I asked this question a while ago. I am not sure whether I should post this as an answer or a new question. I do not have an answer but I "solved" the problem by applying the Levenberg-Marquardt algorithm using nls.lm
in R and when the solution is at the boundary, I run the trust-region-reflective algorithm (TRR, implemented in R) to step away from it. Now I have new questions.
From my experience, doing this way the program reaches the optimal and is not so sensitive to the starting values. But this is only a practical method to step aside from the issues I encounterd using nls.lm
and also other optimization functions in R. I would like to know why nls.lm
behaves this way for optimization problems with boundary constraints and how to handle the boundary constraints when using nls.lm
in practice.
Following I gave an example illustrating the two issues using nls.lm
.
- It is sensitive to starting values.
- It stops when some parameter reaches the boundary.

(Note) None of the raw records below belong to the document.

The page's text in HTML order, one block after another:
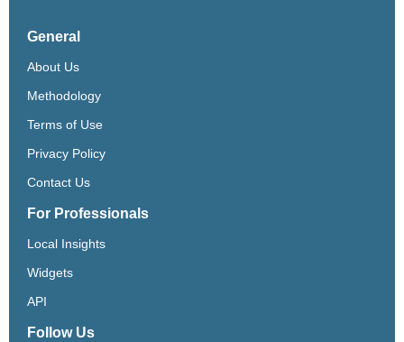
General
About Us
Methodology
Terms of Use
Privacy Policy
Contact Us
For Professionals
Local Insights
Widgets
API
Follow Us

A Reproducible Example: Focus Dataset D
library(devtools)
install_github("KineticEval","zhenglei-gao")
library(KineticEval)
data(FOCUS2006D)
km <- mkinmod.full(parent=list(type="SFO",M0 = list(ini = 0.1,fixed = 0,lower = 0.0,upper =Inf),to="m1"),m1=list(type="SFO"),data=FOCUS2006D)
system.time(Fit.TRR <- KinEval(km,evalMethod = 'NLLS',optimMethod = 'TRR'))
system.time(Fit.LM <- KinEval(km,evalMethod = 'NLLS',optimMethod = 'LM',ctr=kingui.control(runTRR=FALSE)))
compare_multi_kinmod(km,rbind(Fit.TRR$par,Fit.LM$par))
dev.print(jpeg,"LMvsTRR.jpeg",width=480)
The differential equations that describes the model/system is:
"d_parent = - k_parent * parent"
"d_m1 = - k_m1 * m1 + k_parent * f_parent_to_m1 * parent"
In the graph on the left is the model with initial values, and in the middle is the fitted model using "TRR"(similar to the algorithm in Matlab lsqnonlin
function ), on the right is the fitted model using "LM" with nls.lm
. Looking at the fitted parameters(Fit.LM$par
) you will find that one fitted parameter(f_parent_to_m1
) is at the boundary 1
. If I change the starting value for one parameter M0_parent
from 0.1 to 100, then I got the same results using nls.lm
and lsqnonlin
.I have many cases like this one.
newpars <- rbind(Fit.TRR$par,Fit.LM$par)
rownames(newpars)<- c("TRR(lsqnonlin)","LM(nls.lm)")
newpars
M0_parent k_parent k_m1 f_parent_to_m1
TRR(lsqnonlin) 99.59848 0.09869773 0.005260654 0.514476
LM(nls.lm) 84.79150 0.06352110 0.014783294 1.000000
Except for the above problems, it often happens that the Hessian returned by nls.lm
is not invertable(especially when some parameters are on the boundary) so I cannot get an estimation of the covariance matrix. On the other hand, the "TRR" algorithm(in Matlab) almost always give an estimation by calculating the Jacobian at the solution point. I think this is useful but I am also sure that R optimization algorithms(the ones I have tried) did not do this for a reason. I would like to know whether I am wrong by using the Matlab way of calculating the covariance matrix to get standard error for the parameter estimates.
One last note, I claimed in my previous post that the Matlab lsqnonlin
outperforms R's optimization functions in almost all cases. I was wrong. The "Trust-Region-Reflective" algorithm used in Matlab is in fact slower(sometimes much slower) if also implemented in R as you can see from the above example. However, it is still more stable and reaches a better solution than the R's basic optimization algorithms.